= Wilson Marcy Powell Sr. =

Lawyer (1872–1935)

Wilson Marcy Powell Sr. (May 7, 1872 – August 17, 1935) was a Harvard-educated lawyer, president of New York Hospital, and vice-president of the New York City Bar Association.

== Hospital work ==

For 20 years, Powell was counsel for New York Hospital. He became governor and vice-president of the hospital for three years and president for one year. He was also president of the Lying-In Hospital, the New York Nursery and Child's hospital and vice-president of the Manhattan Maternity and Dispensary. Powell was instrumental in bringing together New York Hospital and these other health care organizations into a medical center and unified program for the care of the ill, research and teaching.

== Public service ==

Powell was recognized as a leader in his profession, and served for seven years as treasurer of the New York City Bar Association and then its vice president for two years. After his death, the Association's resolution declared "Our loss in the circle of the wisest counsellors of the Association is well-nigh immeasurable".

Serving on several committees for his alma mater, Harvard University, Powell served as chairman of a committee to raise an endowment for the law school. In 1906, Swarthmore College invited Powell to serve on its Board of Managers. From 1914 to 1920, he was vice-president of the Board and then president until 1933 when poor health forced him to step down.

From 1928 to 1935, Powell was chairman of the Committee on Circulation for the New York Public Library. He made the effort to know all of the employees at the Main Library on Fifth Avenue by sight.

Following his father's work, Powell served as legal adviser to the Women's Prison Association of the City of New York, which was founded by his great-grandfather and Quaker abolitionist Isaac Hopper. He also served on the board of directors for the NAACP, the Colored Orphan Asylum and the Association for the Benefit of Colored Children in the City of New York.

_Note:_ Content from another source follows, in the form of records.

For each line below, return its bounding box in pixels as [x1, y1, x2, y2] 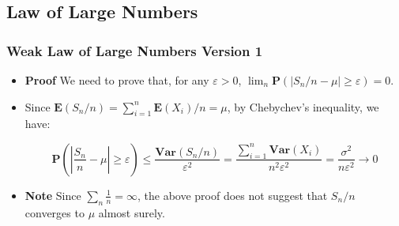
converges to [24, 204, 85, 220]
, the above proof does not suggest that [137, 186, 328, 203]
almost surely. [98, 204, 165, 220]
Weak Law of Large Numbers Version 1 [6, 40, 263, 60]
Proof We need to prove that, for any [24, 72, 209, 88]
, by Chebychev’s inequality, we [227, 98, 379, 115]
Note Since [24, 186, 81, 203]

Powell was a rallying spirit among the Friends of New York City and State. For more than 25 years, he served both the New York Yearly and New York Monthly Meeting as its treasurer. His daughter, Elsie Knapp Powell, donated their country estate, the Powell House, to the New York Society of Friends.

== Biography ==

Powell was born in New York City on May 7, 1872. Upon graduating from Harvard University and Harvard Law School, he married Elsie Knapp in 1902. Residing at 130 East 70th Street, they had three children, noted physicist Wilson Marcy Powell, Elsie K. Powell and Sarah Powell (Mrs. Prescott B. Huntington). Powell came from a Quaker family devoted to social justice initiatives. His great-grandfather, Isaac Hopper, assisted more than a thousand slaves escape to freedom, and left his mark on several benevolent activities in New York. His father, Wilson Powell, was also a Harvard-educated lawyer of high standing and devoted his energies to the improvement of hospitals and libraries in New York. Among his great-grandchildren are Mayan archaeologist Christopher Powell and writer-producer J Dakota Powell.